### EXERCISE DETAILS
From the first line down to the line containing "go. No worries", print the records below exactly, leaving every picture out.

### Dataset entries
=== Section Start ===

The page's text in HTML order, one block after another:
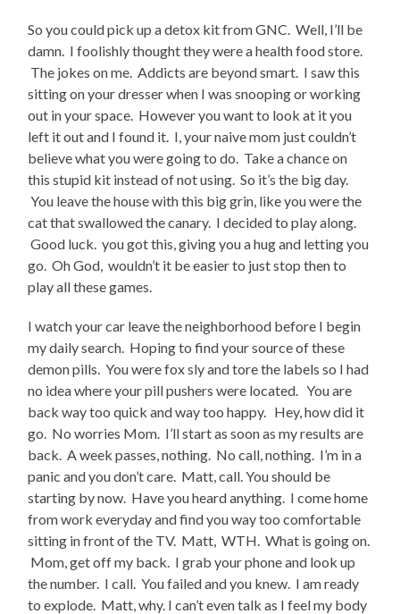
So you could pick up a detox kit from GNC. Well, I’ll be
damn. I foolishly thought they were a health food store.
The jokes on me. Addicts are beyond smart. I saw this
sitting on your dresser when I was snooping or working
out in your space. However you want to look at it you
left it out and I found it. I, your naive mom just couldn’t
believe what you were going to do. Take a chance on
this stupid kit instead of not using. So it’s the big day.
You leave the house with this big grin, like you were the
cat that swallowed the canary. I decided to play along.
Good luck. you got this, giving you a hug and letting you
go. Oh God, wouldn’t it be easier to just stop then to
play all these games.
I watch your car leave the neighborhood before I begin
my daily search. Hoping to find your source of these
demon pills. You were fox sly and tore the labels so I had
no idea where your pill pushers were located. You are
back way too quick and way too happy. Hey, how did it
go. No worries Mom. I’ll start as soon as my results are
back. A week passes, nothing. No call, nothing. I’m in a
panic and you don’t care. Matt, call. You should be
starting by now. Have you heard anything. I come home
from work everyday and find you way too comfortable
sitting in front of the TV. Matt, WTH. What is going on.
Mom, get off my back. I grab your phone and look up
the number. I call. You failed and you knew. I am ready
to explode. Matt, why. I can’t even talk as I feel my body
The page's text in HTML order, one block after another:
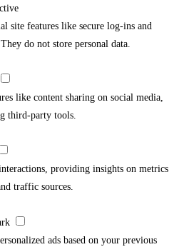
site features like secure log-ins and
do not store personal data.
like content sharing on social media,
third-party tools.
providing insights on metrics
traffic sources.
ads based on your previous
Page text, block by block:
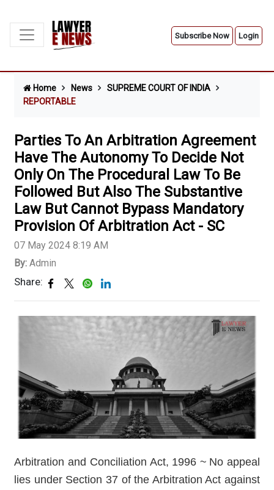
Subscribe Now Login
Home News
SUPREME COURT OF INDIA
REPORTABLE
Parties To An Arbitration Agreement
Have The Autonomy To Decide Not
Only On The Procedural Law To Be
Followed But Also The Substantive
Law But Cannot Bypass Mandatory
Provision Of Arbitration Act - SC
07 May 2024 8:19 AM
By: Admin
Share:
Arbitration and Conciliation Act, 1996 ~ No appeal
lies under Section 37 of the Arbitration Act against
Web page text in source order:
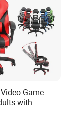
Game
with
Furniture
Swivel Modern
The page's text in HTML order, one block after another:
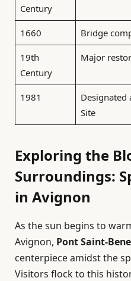
Century
1660 Bridge
19th
Century
Major
1981
Designated
Site
Exploring the
Surroundings:
in Avignon
As the sun begins to
Avignon, Pont Saint-
centerpiece amidst the
Visitors flock to this
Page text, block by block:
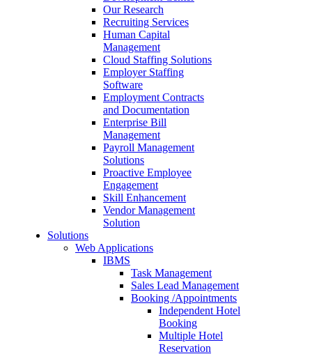
Our Research
Recruiting Services
Human Capital
Management
Cloud Staffing Solutions
Employer Staffing
Software
Employment Contracts
and Documentation
Enterprise Bill
Management
Payroll Management
Solutions
Proactive Employee
Engagement
Skill Enhancement
Vendor Management
Solution
Solutions
Web Applications
IBMS
Task Management
Sales Lead Management
Booking /Appointments
Independent Hotel
Booking
Multiple Hotel
Reservation
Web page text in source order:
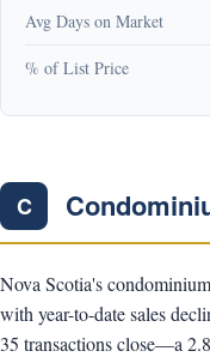
Avg Days on Market
% of List Price
C
Nova Scotia's
with year-to-date sales
35 transactions close—a
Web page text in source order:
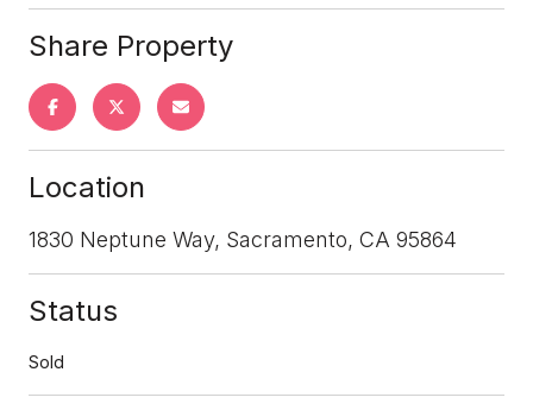
Share Property
Location
1830 Neptune Way, Sacramento, CA 95864
Status
Sold
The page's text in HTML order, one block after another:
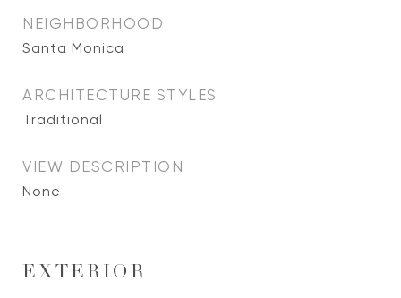
NEIGHBORHOOD
Santa Monica
ARCHITECTURE STYLES
Traditional
VIEW DESCRIPTION
None
EXTERIOR
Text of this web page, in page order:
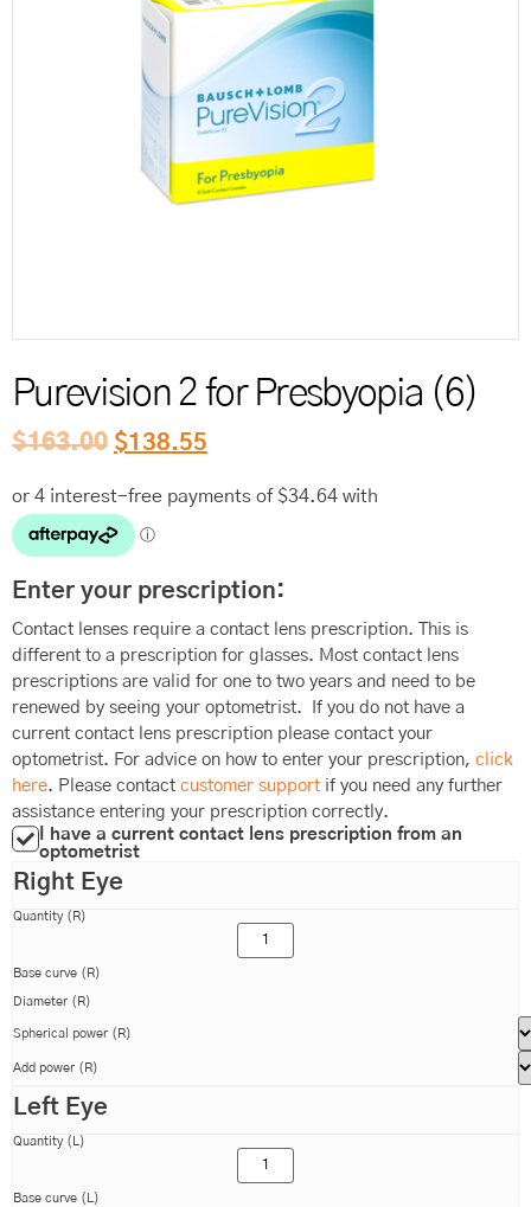
Purevision 2 for Presbyopia (6)
$163.00 $138.55
Enter your prescription:
Contact lenses require a contact lens prescription. This is
different to a prescription for glasses. Most contact lens
prescriptions are valid for one to two years and need to be
renewed by seeing your optometrist. If you do not have a
current contact lens prescription please contact your
optometrist. For advice on how to enter your prescription, click
here. Please contact customer support if you need any further
assistance entering your prescription correctly.
I have a current contact lens prescription from an
optometrist
Right Eye
Quantity (R)
Base curve (R)
Diameter (R)
Spherical power (R)
Add power (R)
Left Eye
Quantity (L)
Base curve (L)
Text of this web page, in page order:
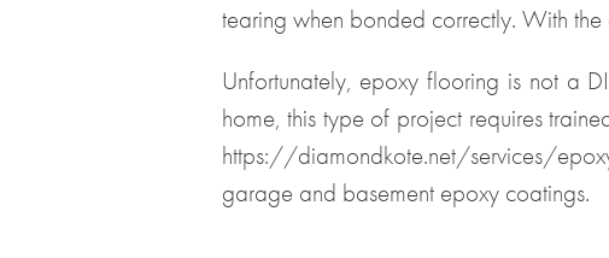
tearing when bonded correctly. With
Unfortunately, epoxy flooring is not a
home, this type of project requires
https://diamondkote.net/services/
garage and basement epoxy coatings.
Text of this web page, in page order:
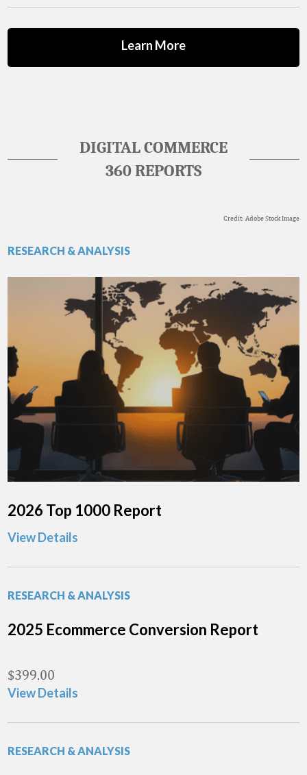
Learn More
DIGITAL COMMERCE
360 REPORTS
Credit: Adobe Stock Image
RESEARCH & ANALYSIS
2026 Top 1000 Report
View Details
RESEARCH & ANALYSIS
2025 Ecommerce Conversion Report
$399.00
View Details
RESEARCH & ANALYSIS
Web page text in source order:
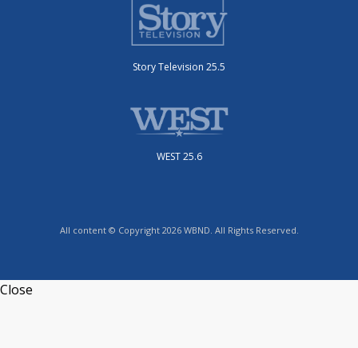
Story Television 25.5
WEST 25.6
All content © Copyright 2026 WBND. All Rights Reserved.
Close
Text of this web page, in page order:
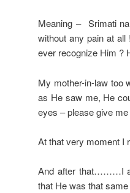
Meaning – Srimati
without any pain at
ever recognize Him ?
My mother-in-law too
as He saw me, He
eyes – please give
At that very moment I
And after that………I
that He was that
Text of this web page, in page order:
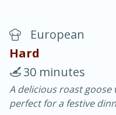
10 min.
European
Hard
30 minutes
A delicious roast
perfect for a festive
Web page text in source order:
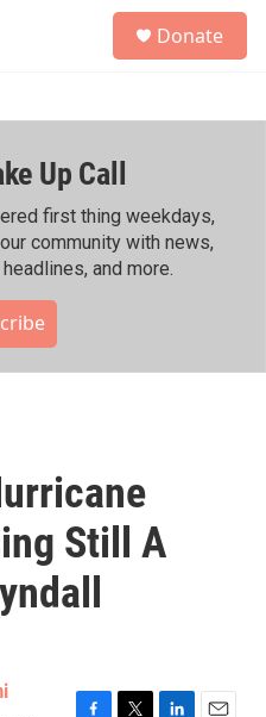
h
Donate
Up Call
first thing weekdays,
community with news,
and more.
Still A
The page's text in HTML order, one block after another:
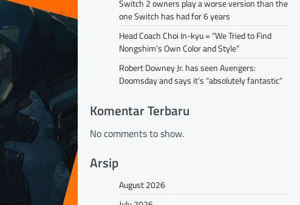
Switch 2 owners play a worse version than the
one Switch has had for 6 years
Head Coach Choi In-kyu = “We Tried to Find
Nongshim’s Own Color and Style”
Robert Downey Jr. has seen Avengers:
Doomsday and says it’s “absolutely fantastic”
Komentar Terbaru
No comments to show.
Arsip
August 2026
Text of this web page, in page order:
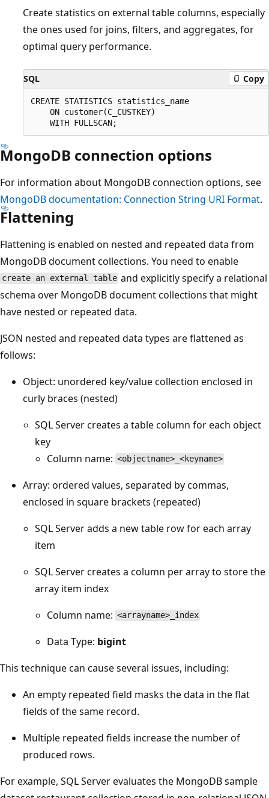
Create statistics on external table columns, especially
the ones used for joins, filters, and aggregates, for
optimal query performance.
SQL Copy
CREATE STATISTICS statistics_name
    ON customer(C_CUSTKEY)
MongoDB connection options
For information about MongoDB connection options, see
MongoDB documentation: Connection String URI Format.
Flattening
Flattening is enabled on nested and repeated data from
MongoDB document collections. You need to enable
create an external table and explicitly specify a relational
schema over MongoDB document collections that might
have nested or repeated data.
JSON nested and repeated data types are flattened as
follows:
Object: unordered key/value collection enclosed in
curly braces (nested)
SQL Server creates a table column for each object
key
Column name: <objectname>_<keyname>
Array: ordered values, separated by commas,
enclosed in square brackets (repeated)
SQL Server adds a new table row for each array
item
SQL Server creates a column per array to store the
array item index
Column name: <arrayname>_index
Data Type: bigint
This technique can cause several issues, including:
An empty repeated field masks the data in the flat
fields of the same record.
Multiple repeated fields increase the number of
produced rows.
For example, SQL Server evaluates the MongoDB sample
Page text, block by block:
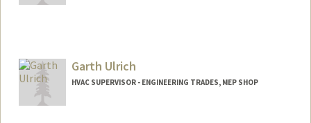
Garth Ulrich
HVAC SUPERVISOR - ENGINEERING TRADES, MEP SHOP
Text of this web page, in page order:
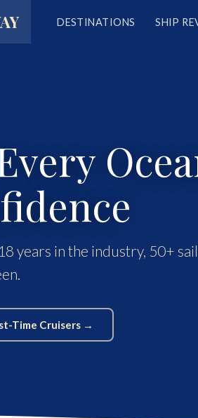
DESTINATIONS SHIP
years in the industry, 50+
Time Cruisers →
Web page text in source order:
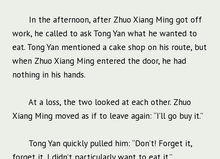
In the afternoon, after Zhuo Xiang Ming got off
work, he called to ask Tong Yan what he wanted to
eat. Tong Yan mentioned a cake shop on his route, but
when Zhuo Xiang Ming entered the door, he had
nothing in his hands.
At a loss, the two looked at each other. Zhuo
Xiang Ming moved as if to leave again: “I’ll go buy it.”
Tong Yan quickly pulled him: “Don’t! Forget it,
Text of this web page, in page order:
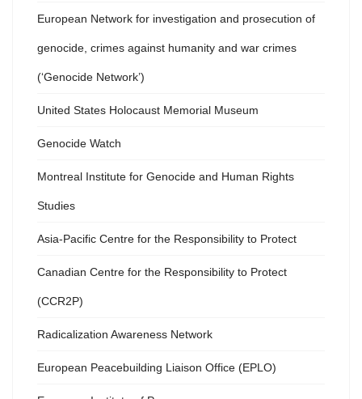
European Network for investigation and prosecution of
genocide, crimes against humanity and war crimes
(‘Genocide Network’)
United States Holocaust Memorial Museum
Genocide Watch
Montreal Institute for Genocide and Human Rights
Studies
Asia-Pacific Centre for the Responsibility to Protect
Canadian Centre for the Responsibility to Protect
(CCR2P)
Radicalization Awareness Network
European Peacebuilding Liaison Office (EPLO)
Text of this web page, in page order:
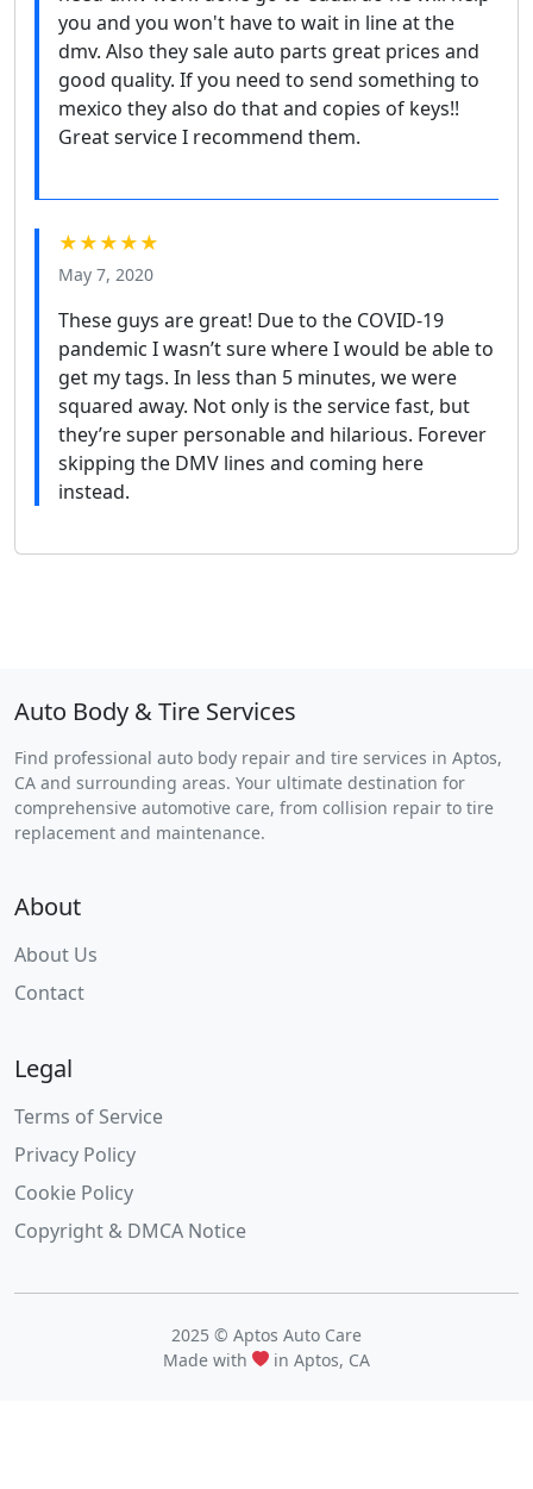
you and you won't have to wait in line at the
dmv. Also they sale auto parts great prices and
good quality. If you need to send something to
mexico they also do that and copies of keys!!
Great service I recommend them.
★★★★★
May 7, 2020
These guys are great! Due to the COVID-19
pandemic I wasn’t sure where I would be able to
get my tags. In less than 5 minutes, we were
squared away. Not only is the service fast, but
they’re super personable and hilarious. Forever
skipping the DMV lines and coming here
instead.
Auto Body & Tire Services
Find professional auto body repair and tire services in Aptos,
CA and surrounding areas. Your ultimate destination for
comprehensive automotive care, from collision repair to tire
replacement and maintenance.
About
About Us
Contact
Legal
Terms of Service
Privacy Policy
Cookie Policy
Copyright & DMCA Notice
2025 © Aptos Auto Care
Made with
in Aptos, CA
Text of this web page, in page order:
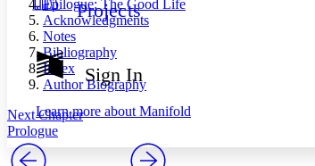
Resources
Show all
Hide all
Light
Dark
Annotation contrast
abc High
Margins
Projects
Sign In
Learn more about Manifold
Epilogue: The Good Life
Acknowledgments
Notes
Bibliography
Index
Author Biography
Next Chapter
Prologue
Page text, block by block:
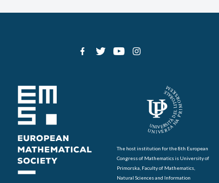
The host institution for the 8th European
Congress of Mathematics is University of
Primorska, Faculty of Mathematics,
Natural Sciences and Information
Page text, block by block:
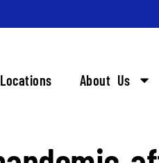
Locations About Us
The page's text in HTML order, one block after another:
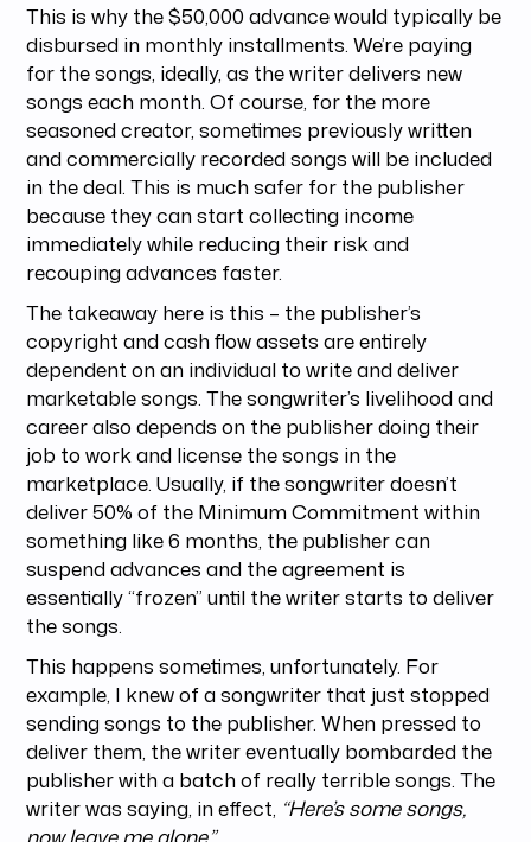
This is why the $50,000 advance would typically be
disbursed in monthly installments. We’re paying
for the songs, ideally, as the writer delivers new
songs each month. Of course, for the more
seasoned creator, sometimes previously written
and commercially recorded songs will be included
in the deal. This is much safer for the publisher
because they can start collecting income
immediately while reducing their risk and
recouping advances faster.
The takeaway here is this – the publisher’s
copyright and cash flow assets are entirely
dependent on an individual to write and deliver
marketable songs. The songwriter’s livelihood and
career also depends on the publisher doing their
job to work and license the songs in the
marketplace. Usually, if the songwriter doesn’t
deliver 50% of the Minimum Commitment within
something like 6 months, the publisher can
suspend advances and the agreement is
essentially “frozen” until the writer starts to deliver
the songs.
This happens sometimes, unfortunately. For
example, I knew of a songwriter that just stopped
sending songs to the publisher. When pressed to
deliver them, the writer eventually bombarded the
publisher with a batch of really terrible songs. The
writer was saying, in effect, “Here’s some songs,
now leave me alone.”
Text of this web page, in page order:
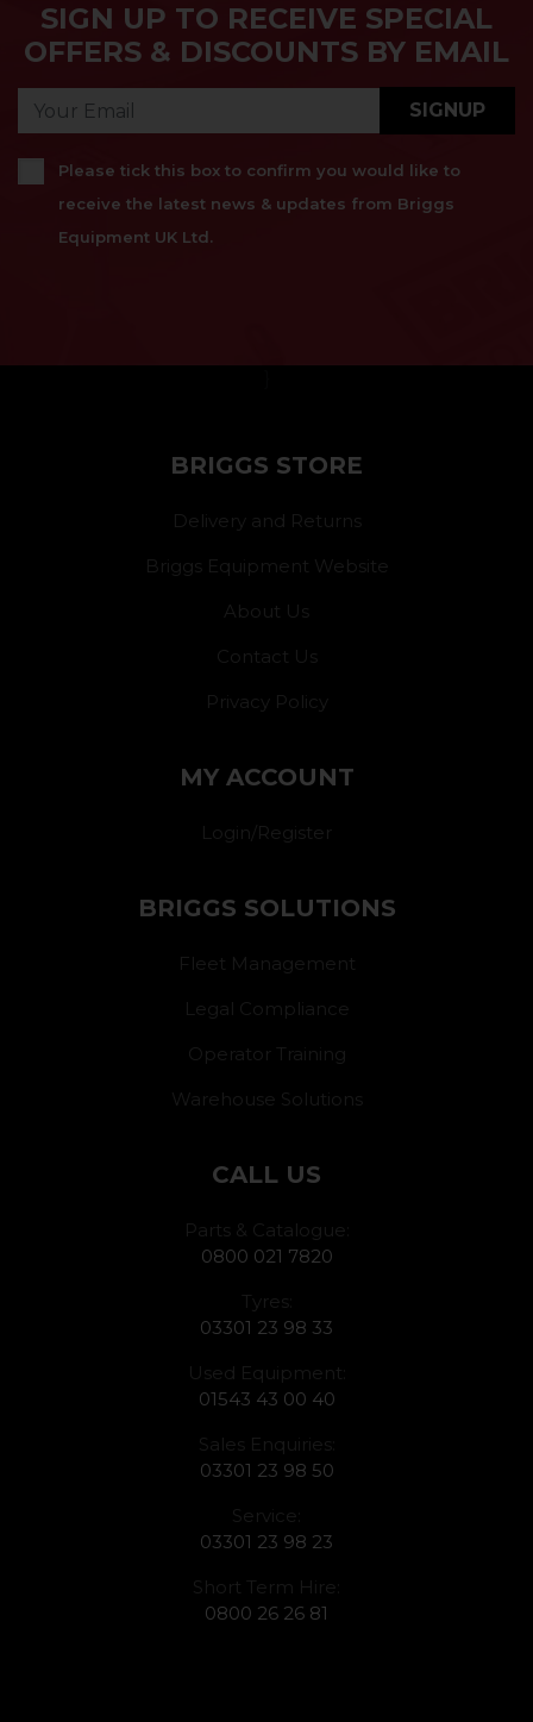
SIGN UP TO RECEIVE SPECIAL
OFFERS & DISCOUNTS BY EMAIL
SIGNUP
Please tick this box to confirm you would like to
receive the latest news & updates from Briggs
Equipment UK Ltd.
BRIGGS STORE
Delivery and Returns
Briggs Equipment Website
About Us
Contact Us
Privacy Policy
MY ACCOUNT
Login/Register
BRIGGS SOLUTIONS
Fleet Management
Legal Compliance
Operator Training
Warehouse Solutions
CALL US
Parts & Catalogue:
0800 021 7820
Tyres:
03301 23 98 33
Used Equipment:
01543 43 00 40
Sales Enquiries:
03301 23 98 50
Service:
03301 23 98 23
Short Term Hire:
0800 26 26 81
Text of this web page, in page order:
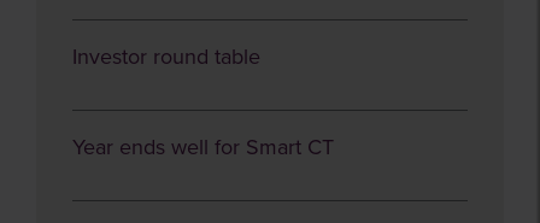
Investor round table
Year ends well for Smart CT
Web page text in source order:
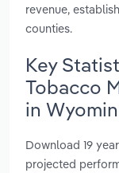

=== Section End ===

### YOUR SOLUTION
The page's text in HTML order, one block after another:
So you could pick up a detox kit from GNC. Well, I’ll be
damn. I foolishly thought they were a health food store.
The jokes on me. Addicts are beyond smart. I saw this
sitting on your dresser when I was snooping or working
out in your space. However you want to look at it you
left it out and I found it. I, your naive mom just couldn’t
believe what you were going to do. Take a chance on
this stupid kit instead of not using. So it’s the big day.
You leave the house with this big grin, like you were the
cat that swallowed the canary. I decided to play along.
Good luck. you got this, giving you a hug and letting you
go. Oh God, wouldn’t it be easier to just stop then to
play all these games.
I watch your car leave the neighborhood before I begin
my daily search. Hoping to find your source of these
demon pills. You were fox sly and tore the labels so I had
no idea where your pill pushers were located. You are
back way too quick and way too happy. Hey, how did it
go. No worries Mom. I’ll start as soon as my results are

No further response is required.